3. A food transporting and heating means as defined in claim 2 wherein said heating means is a high frequency heating means; and including stop means movable from a clearance position beneath said conveyor belts into a blocking position extending into the clearance between said conveyor belts and being adapted to selectively hold a food unit against movement with said conveyor belts, said stop means being located at one or more of said selected locations of said cooling air dispensing means and adapted to confine said food unit against movement during the dispensing of said cooling air.

4. A food transporting and heating means as defined in claim 3 wherein said stop means includes a spaced-apart pair of front and rear upright arms, said front arm being adapted to confine said food unit against continued movement with said conveyor belts and said rear arm being adapted to hold successive food units from contact with said stationary food unit.

5. A food transporting and heating means as defined in claim 4 wherein the lateral dimension of said conveyor belts is of a minimal extent being adapted to permit unimpeded slipping movement of said belts beneath a food unit held stationary by one of said stop means.

6. A food transporting and heating means as defined in claim 3 in the form of a multiple zone transit furnace.

7. An oven comprising heating means for heating at least one hermetically sealed unit of food positioned in heat-absorbing relation to said heating means, said food unit being adapted to expand in response to excessive heat absorption, cooling means for cooling said food unit when heated, and sensing means positioned to sense expansion of said food unit beyond a predetermined level, said sensing means activating said cooling means in response to expansion of said food unit beyond said predetermined level whereby the effects of excessive heat absorption by said food unit is counteracted.

8. An oven as claimed in claim 7, wherein said heating means are dielectrically heating microwave means, and said cooling means comprising at least one air dispensing means arranged to direct cool air on said food unit, said sensing means comprising at least one photocell circuit including a light source associated with the photocell and emitting a beam of light which clears said food unit unless the unit expands beyond said predetermined level and when said food unit expands beyond said predetermined level interrupts said beam whereby said cooling means is activated.

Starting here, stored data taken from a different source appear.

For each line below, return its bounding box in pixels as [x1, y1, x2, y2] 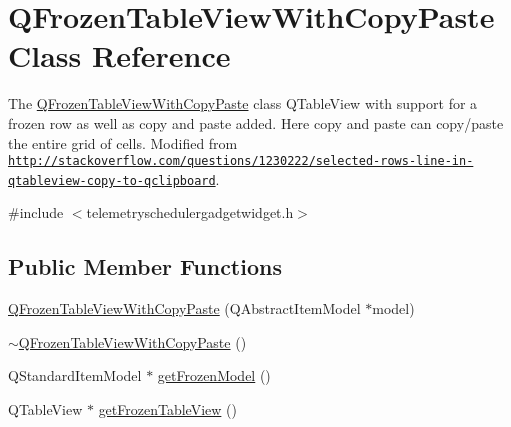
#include [8, 202, 64, 223]
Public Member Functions [8, 251, 282, 282]
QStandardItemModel [8, 365, 142, 386]
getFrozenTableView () [98, 398, 237, 419]
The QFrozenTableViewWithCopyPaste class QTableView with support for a [8, 93, 478, 114]
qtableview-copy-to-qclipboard [8, 173, 216, 188]
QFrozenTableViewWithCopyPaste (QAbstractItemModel [8, 298, 361, 319]
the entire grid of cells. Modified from [8, 132, 238, 153]
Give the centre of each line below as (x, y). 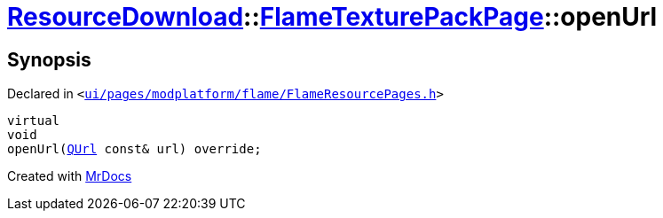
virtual (34, 121)
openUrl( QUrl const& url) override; (134, 149)
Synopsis (49, 59)
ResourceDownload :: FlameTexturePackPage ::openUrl (332, 17)
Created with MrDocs (70, 176)
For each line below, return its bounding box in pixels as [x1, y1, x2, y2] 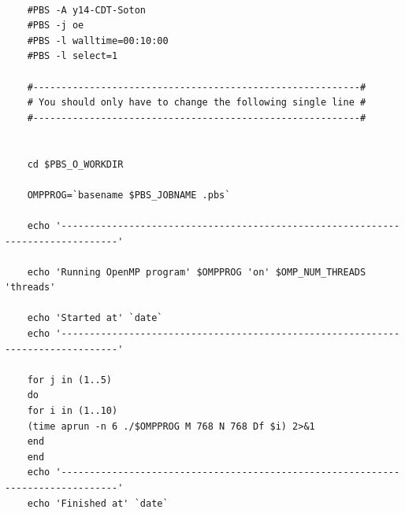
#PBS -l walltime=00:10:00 [27, 35, 169, 46]
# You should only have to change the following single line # [27, 97, 366, 109]
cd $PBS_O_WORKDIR [27, 158, 124, 170]
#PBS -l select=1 [27, 50, 118, 62]
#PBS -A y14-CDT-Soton [27, 4, 146, 16]
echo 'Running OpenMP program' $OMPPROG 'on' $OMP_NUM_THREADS [27, 266, 366, 278]
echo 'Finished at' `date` [27, 497, 169, 509]
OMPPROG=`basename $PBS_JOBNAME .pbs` [27, 189, 231, 201]
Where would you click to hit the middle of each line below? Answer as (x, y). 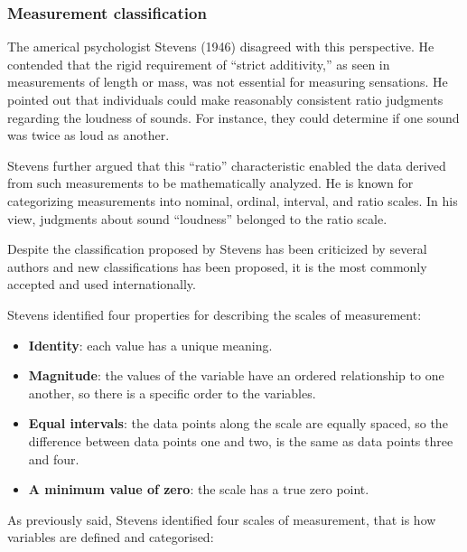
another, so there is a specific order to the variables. (172, 393)
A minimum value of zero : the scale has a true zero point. (199, 489)
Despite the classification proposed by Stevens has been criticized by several (217, 249)
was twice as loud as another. (89, 135)
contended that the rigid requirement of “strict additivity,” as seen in (199, 64)
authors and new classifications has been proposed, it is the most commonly (217, 266)
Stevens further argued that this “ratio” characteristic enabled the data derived (227, 165)
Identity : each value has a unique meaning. (150, 345)
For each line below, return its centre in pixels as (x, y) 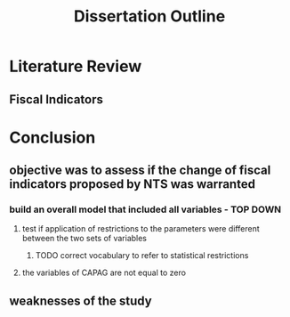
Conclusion (52, 138)
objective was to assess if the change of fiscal (140, 171)
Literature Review (76, 66)
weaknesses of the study (81, 301)
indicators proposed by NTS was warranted (133, 184)
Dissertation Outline (149, 16)
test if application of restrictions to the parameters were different (141, 229)
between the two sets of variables (85, 239)
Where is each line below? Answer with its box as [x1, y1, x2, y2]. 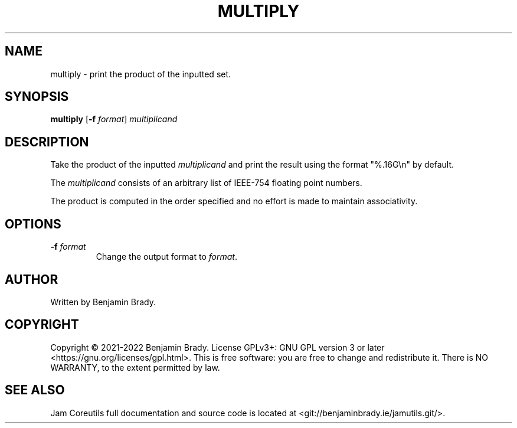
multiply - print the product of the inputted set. [50, 68, 231, 79]
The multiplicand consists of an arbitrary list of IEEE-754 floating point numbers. [50, 178, 362, 188]
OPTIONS [5, 216, 61, 231]
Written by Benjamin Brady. [50, 296, 156, 307]
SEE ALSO [5, 383, 65, 398]
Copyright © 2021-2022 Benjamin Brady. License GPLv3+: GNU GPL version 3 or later [50, 342, 385, 352]
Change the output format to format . [96, 251, 237, 262]
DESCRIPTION [5, 134, 89, 149]
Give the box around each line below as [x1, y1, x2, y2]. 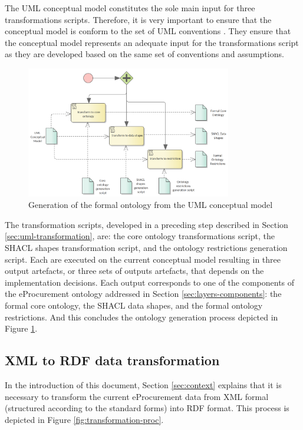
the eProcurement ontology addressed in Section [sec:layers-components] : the [5, 287, 282, 300]
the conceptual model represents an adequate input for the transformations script [5, 36, 299, 48]
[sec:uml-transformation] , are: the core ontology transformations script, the [5, 230, 275, 242]
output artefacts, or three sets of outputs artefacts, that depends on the [5, 264, 264, 277]
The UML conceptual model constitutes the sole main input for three [5, 2, 255, 14]
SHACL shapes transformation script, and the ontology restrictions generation [5, 241, 288, 253]
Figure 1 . [5, 322, 38, 335]
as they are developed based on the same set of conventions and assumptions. [5, 48, 284, 60]
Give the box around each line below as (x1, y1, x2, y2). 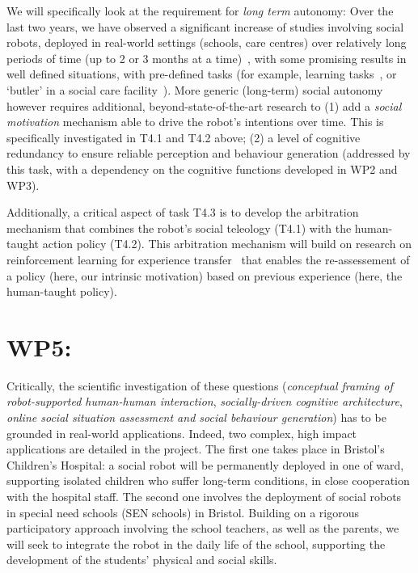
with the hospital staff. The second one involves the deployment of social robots (6, 487, 402, 504)
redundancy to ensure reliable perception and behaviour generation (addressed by (6, 145, 411, 162)
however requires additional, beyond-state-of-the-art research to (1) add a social (6, 97, 402, 114)
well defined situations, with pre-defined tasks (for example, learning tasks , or (6, 65, 397, 82)
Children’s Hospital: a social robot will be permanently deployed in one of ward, (6, 456, 404, 473)
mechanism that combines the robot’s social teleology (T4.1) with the (6, 219, 352, 236)
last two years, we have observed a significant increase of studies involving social (6, 18, 404, 35)
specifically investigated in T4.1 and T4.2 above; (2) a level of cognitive (6, 129, 361, 145)
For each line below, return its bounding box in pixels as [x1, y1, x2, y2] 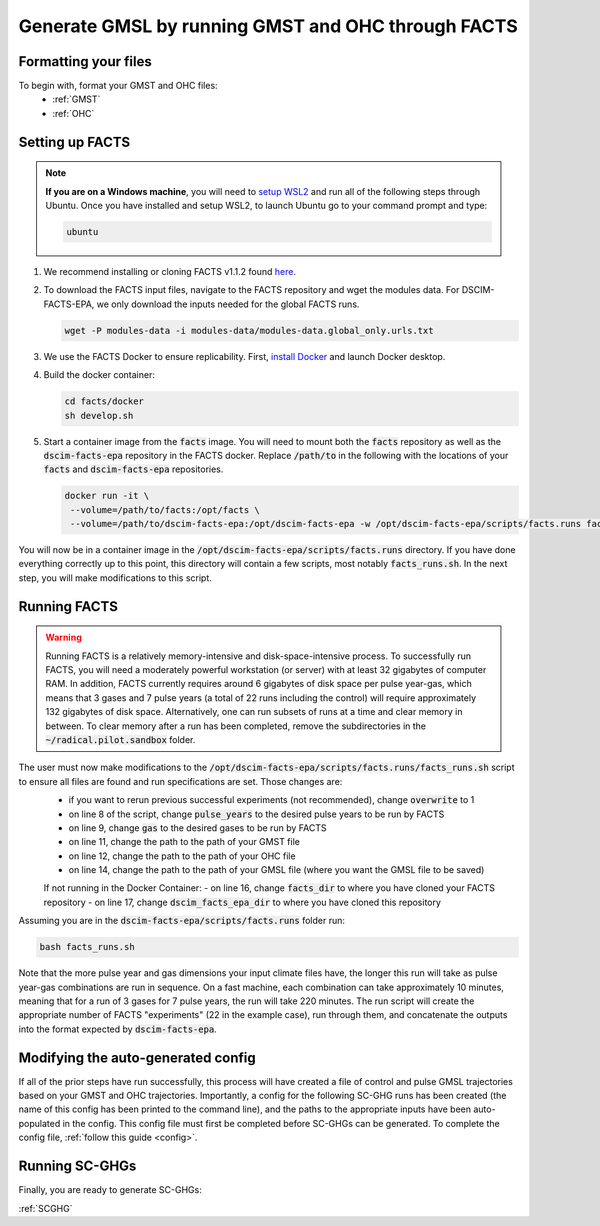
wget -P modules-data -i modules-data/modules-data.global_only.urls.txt [64, 325, 434, 336]
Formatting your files [18, 53, 152, 70]
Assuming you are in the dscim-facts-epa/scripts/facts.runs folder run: [18, 915, 345, 927]
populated [18, 1117, 61, 1129]
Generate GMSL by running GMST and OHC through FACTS [18, 15, 519, 37]
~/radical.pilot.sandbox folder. [45, 733, 196, 745]
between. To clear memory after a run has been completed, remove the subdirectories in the [45, 720, 427, 732]
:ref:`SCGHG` [18, 1202, 73, 1214]
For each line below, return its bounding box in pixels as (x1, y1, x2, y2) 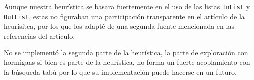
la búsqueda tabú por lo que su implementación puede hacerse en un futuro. (4, 66, 237, 77)
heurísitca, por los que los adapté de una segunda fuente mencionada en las (4, 21, 234, 31)
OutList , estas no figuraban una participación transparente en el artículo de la (4, 11, 245, 21)
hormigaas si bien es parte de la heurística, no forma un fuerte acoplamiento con (4, 57, 250, 67)
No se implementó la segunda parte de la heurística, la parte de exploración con (4, 47, 248, 57)
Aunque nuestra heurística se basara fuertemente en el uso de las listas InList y (4, 1, 250, 11)
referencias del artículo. (4, 30, 75, 40)
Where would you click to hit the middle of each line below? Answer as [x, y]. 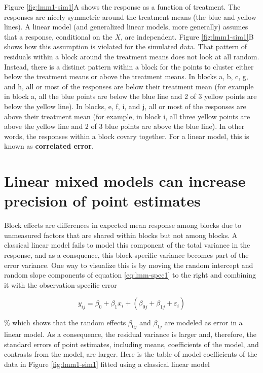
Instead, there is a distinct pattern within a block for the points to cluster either [129, 66]
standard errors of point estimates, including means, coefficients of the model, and [131, 344]
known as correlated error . [49, 146]
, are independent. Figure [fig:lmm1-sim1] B [187, 36]
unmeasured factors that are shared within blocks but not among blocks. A [121, 235]
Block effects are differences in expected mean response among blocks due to [123, 225]
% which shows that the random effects [65, 323]
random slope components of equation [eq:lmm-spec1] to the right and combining [130, 275]
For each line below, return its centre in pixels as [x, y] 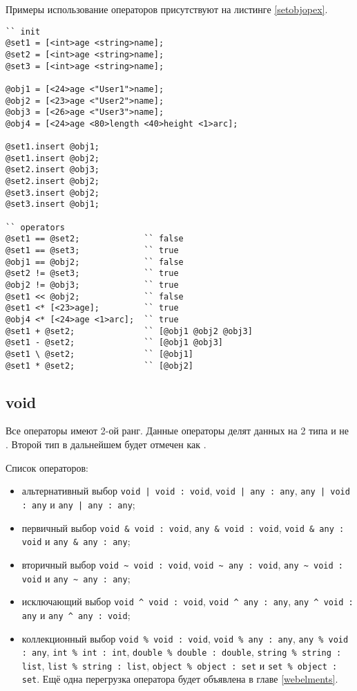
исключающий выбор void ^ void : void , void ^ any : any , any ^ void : [187, 601]
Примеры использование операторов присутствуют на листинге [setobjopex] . [167, 9]
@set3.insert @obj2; [53, 193]
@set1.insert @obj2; [53, 158]
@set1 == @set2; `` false [95, 239]
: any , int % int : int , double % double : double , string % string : [182, 652]
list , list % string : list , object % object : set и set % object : [180, 665]
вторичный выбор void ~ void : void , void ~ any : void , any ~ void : [182, 564]
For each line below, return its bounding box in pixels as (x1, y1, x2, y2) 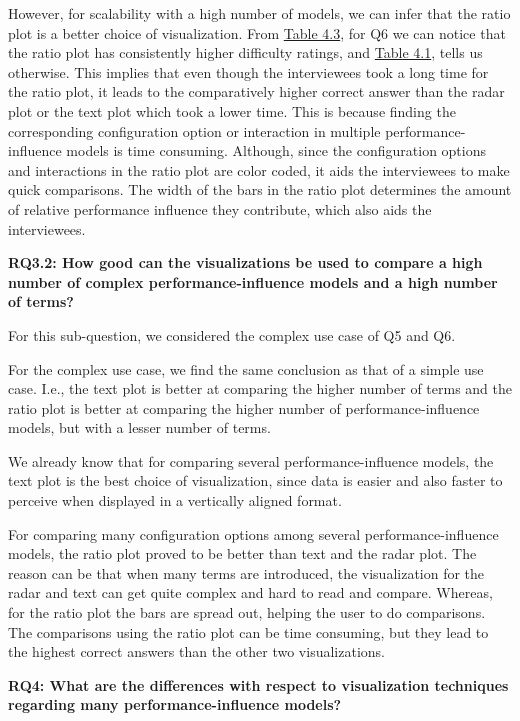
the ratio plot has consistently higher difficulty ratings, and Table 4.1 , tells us (8, 42, 483, 63)
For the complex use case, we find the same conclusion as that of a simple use (8, 358, 484, 379)
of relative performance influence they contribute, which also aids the (8, 198, 432, 219)
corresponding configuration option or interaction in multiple (8, 120, 381, 141)
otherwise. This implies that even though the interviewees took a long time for (8, 61, 489, 82)
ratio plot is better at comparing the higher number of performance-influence (8, 397, 480, 418)
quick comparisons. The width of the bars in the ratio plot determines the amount (8, 179, 512, 200)
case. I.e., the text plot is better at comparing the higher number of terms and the (8, 378, 513, 399)
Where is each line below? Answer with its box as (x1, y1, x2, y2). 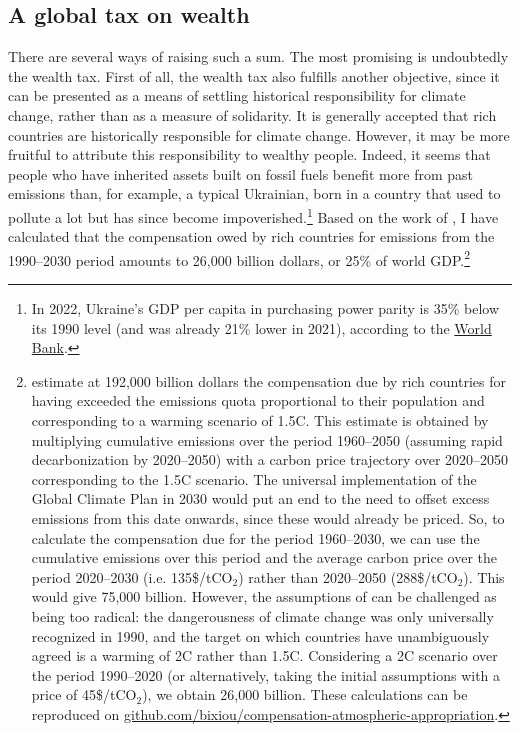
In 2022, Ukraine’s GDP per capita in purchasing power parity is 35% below (31, 298, 500, 319)
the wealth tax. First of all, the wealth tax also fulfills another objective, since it (8, 65, 500, 86)
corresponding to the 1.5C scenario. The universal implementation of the (31, 468, 477, 489)
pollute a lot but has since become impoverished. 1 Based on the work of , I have (8, 203, 499, 227)
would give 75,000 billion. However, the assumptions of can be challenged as (31, 586, 497, 607)
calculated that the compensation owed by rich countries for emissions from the (8, 226, 495, 247)
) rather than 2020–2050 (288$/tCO (238, 566, 458, 587)
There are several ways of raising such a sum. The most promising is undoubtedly (8, 46, 509, 67)

9. An oven comprising plural heating means for heating one or more hermetically sealed units of food, said food units being adapted to expand in response to localized excessive heat absorption, conveyor means defining a feed path for said units of food through said oven and positioned so that said food units carried on said conveyor are in heat-absorbing relation to said heating means, plural cooling means arranged along said feed path for cooling said food units, plural sensing means, each of said sensing means being positioned to sense expansion of one of said food units beyond a predetermined level and to activate one of said cooling means positioned adjacent said food unit to cool said food unit and counteract the effect of said excessive heat absorption.

10. An oven as claimed in claim 9, wherein said plural heating means are dielectrically heating microwave means, said conveyor means is a belt conveyor passing through the oven, said plural cooling means are air dispensing means arranged along said feed path, and said plural sensing means are a series of photocells, each having an associated light source to emit beams of light at said locations, every beam being clear of the belt conveyor and of said food units unless any of said units expands beyond said predetermined level and interrupts the associated beam whereby said associated cooling means is activated.